The Worst Anxiety Attack…

…I have EVER had.

Marty got away from his walk the other day. I got a call at work saying that and instantly my body seized – I felt the panic coming but it was more important to focus on finding him. After 25 minutes someone had found him. I got to my dog and wrapped him up in my arms with more relief then anything ever. But with the relief – and end of the adrenaline and panic – my anxiety took over my body. It had no other way out. Marty and I sat on a patch of grass, I wouldn’t let him out of my arms, and I burst into tears. All the anxiety of everything that could have happened and all the ways he could have been hurt took over. I couldn’t breathe, I couldn’t stop crying, I couldn’t really get up from that spot. I kept my arms around the dog and waited for it to pass. It is by far the WORST anxiety attack of my life – I hope it remains that way.

Marty is fine and happy as ever – the rest of us are a bit worse for the wear.
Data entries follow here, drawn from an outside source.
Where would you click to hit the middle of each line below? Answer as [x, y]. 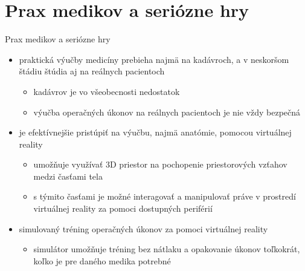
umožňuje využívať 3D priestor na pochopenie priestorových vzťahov [160, 164]
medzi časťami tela [68, 176]
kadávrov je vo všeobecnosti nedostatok [107, 91]
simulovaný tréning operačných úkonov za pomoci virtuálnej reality [143, 228]
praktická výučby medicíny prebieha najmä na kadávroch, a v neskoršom [154, 59]
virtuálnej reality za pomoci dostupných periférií [123, 208]
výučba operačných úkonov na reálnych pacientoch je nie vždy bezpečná [167, 112]
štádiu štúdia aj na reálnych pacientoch [92, 71]
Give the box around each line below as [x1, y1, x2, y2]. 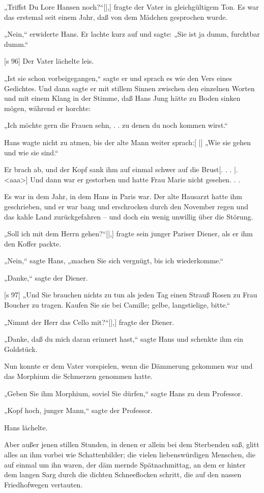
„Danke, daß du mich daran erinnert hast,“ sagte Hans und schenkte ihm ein [4, 334, 244, 344]
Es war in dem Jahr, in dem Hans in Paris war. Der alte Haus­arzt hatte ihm [4, 191, 242, 202]
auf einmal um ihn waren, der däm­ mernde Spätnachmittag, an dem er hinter [4, 459, 246, 470]
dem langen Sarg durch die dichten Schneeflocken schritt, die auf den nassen [4, 469, 242, 480]
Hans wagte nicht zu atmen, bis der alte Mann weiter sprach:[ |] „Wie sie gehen [4, 136, 251, 147]
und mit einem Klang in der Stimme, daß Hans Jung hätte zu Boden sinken [4, 93, 241, 103]
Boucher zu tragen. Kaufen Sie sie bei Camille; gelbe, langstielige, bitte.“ [4, 299, 230, 310]
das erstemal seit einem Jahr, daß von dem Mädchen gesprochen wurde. [4, 11, 228, 22]
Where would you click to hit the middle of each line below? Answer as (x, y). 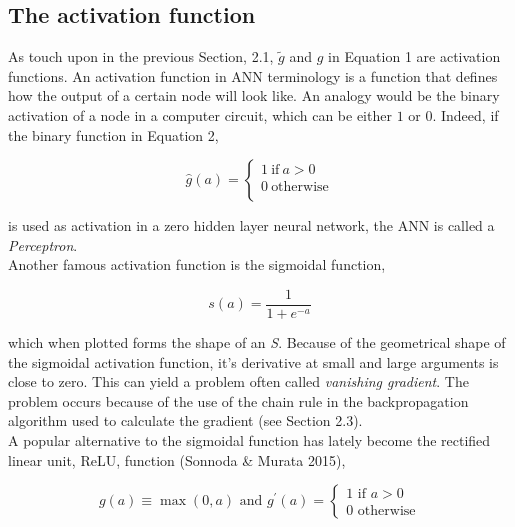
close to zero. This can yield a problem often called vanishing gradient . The (238, 381)
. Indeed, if (465, 114)
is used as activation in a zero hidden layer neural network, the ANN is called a (251, 225)
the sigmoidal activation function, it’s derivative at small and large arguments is (253, 361)
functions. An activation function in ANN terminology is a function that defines (253, 75)
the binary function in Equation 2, (113, 134)
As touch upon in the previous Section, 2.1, (141, 56)
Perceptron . (43, 244)
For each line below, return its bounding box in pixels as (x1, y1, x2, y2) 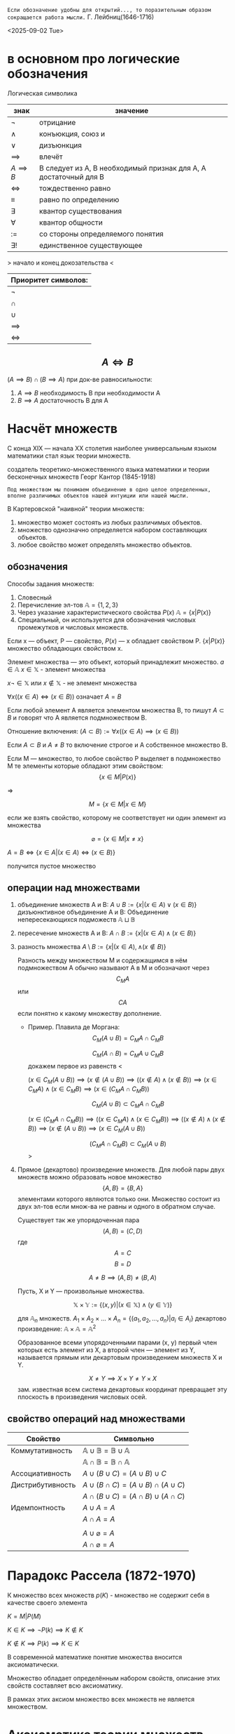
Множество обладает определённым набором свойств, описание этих (7, 1674, 220, 1682)
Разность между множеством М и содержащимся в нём (17, 956, 187, 965)
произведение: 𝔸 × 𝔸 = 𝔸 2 (17, 1323, 97, 1333)
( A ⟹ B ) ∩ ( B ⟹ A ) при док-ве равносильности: (7, 375, 152, 383)
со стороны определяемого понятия (39, 229, 164, 239)
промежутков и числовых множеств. (17, 623, 129, 631)
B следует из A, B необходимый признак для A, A (39, 163, 206, 173)
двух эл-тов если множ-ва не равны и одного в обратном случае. (17, 1203, 215, 1211)
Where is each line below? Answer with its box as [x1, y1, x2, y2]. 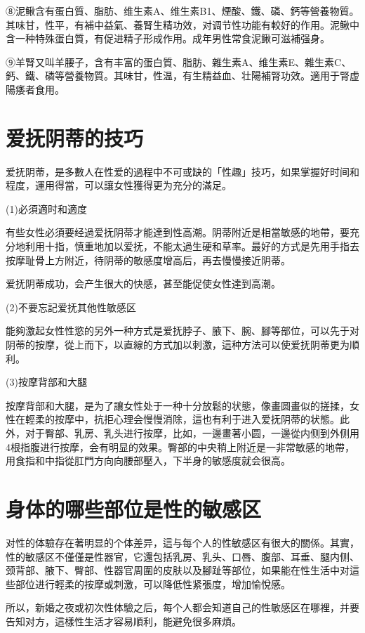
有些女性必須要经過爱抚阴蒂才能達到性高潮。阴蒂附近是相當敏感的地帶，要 [6, 225, 350, 240]
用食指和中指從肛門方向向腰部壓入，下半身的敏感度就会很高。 [6, 453, 291, 468]
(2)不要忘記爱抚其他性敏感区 [6, 299, 136, 314]
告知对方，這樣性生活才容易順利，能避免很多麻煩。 [6, 613, 241, 628]
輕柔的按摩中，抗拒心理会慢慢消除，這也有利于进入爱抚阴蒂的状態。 [25, 412, 340, 426]
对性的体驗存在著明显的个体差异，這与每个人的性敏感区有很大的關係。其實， [6, 535, 359, 549]
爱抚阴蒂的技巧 [6, 123, 144, 152]
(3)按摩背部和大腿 [6, 374, 87, 389]
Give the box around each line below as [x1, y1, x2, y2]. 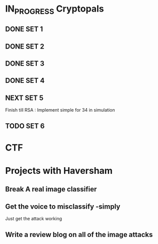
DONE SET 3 [5, 59, 45, 68]
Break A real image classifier [5, 185, 97, 193]
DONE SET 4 [5, 76, 45, 85]
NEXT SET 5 [5, 93, 44, 102]
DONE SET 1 [5, 25, 43, 33]
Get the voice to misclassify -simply [5, 202, 121, 211]
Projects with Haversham [5, 165, 113, 176]
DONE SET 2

When Anxiety Has No Where To Go Except…

…out your eyeballs.

I have talked with you all about my issues with anxiety. This morning was a rough one. My main anxiety source is potentially and unintentionally hurting other people (particularly those I love and care for most). Well – I got it in my head that I was definitely going to unintentionally expose my dude to germs. So my anxiety took over and I cloroxed the whole house basically. I scrubbed all the pans with scalding hot water and generally freaked out. Once I had done all that, I just started crying for no other reason then I couldn’t think of another release for my anxiety. It had no other way out of my body then my eyeballs.

Very few people have seen my anxiety get this bad – I can count them on one hand. So I looked around me and I named five things I saw, four things I could touch and feel, three things I could hear, two things I could smell, and one thing I could taste to ground myself. It helped a little. It gave my mind real things to focus on rather then the things running around in my mind. I recommend trying it sometime even if you just need to feel a little more grounded.

A grounding tool for anxiety...
When you need to ground yourself.

Shout out to all my fellow anxiety ridden people and anyone dealing with all the stress in the world today. You aren’t alone friends!

How do you deal with stress and anxiety in the world today? How have you adapted your tools to social distancing and staying home?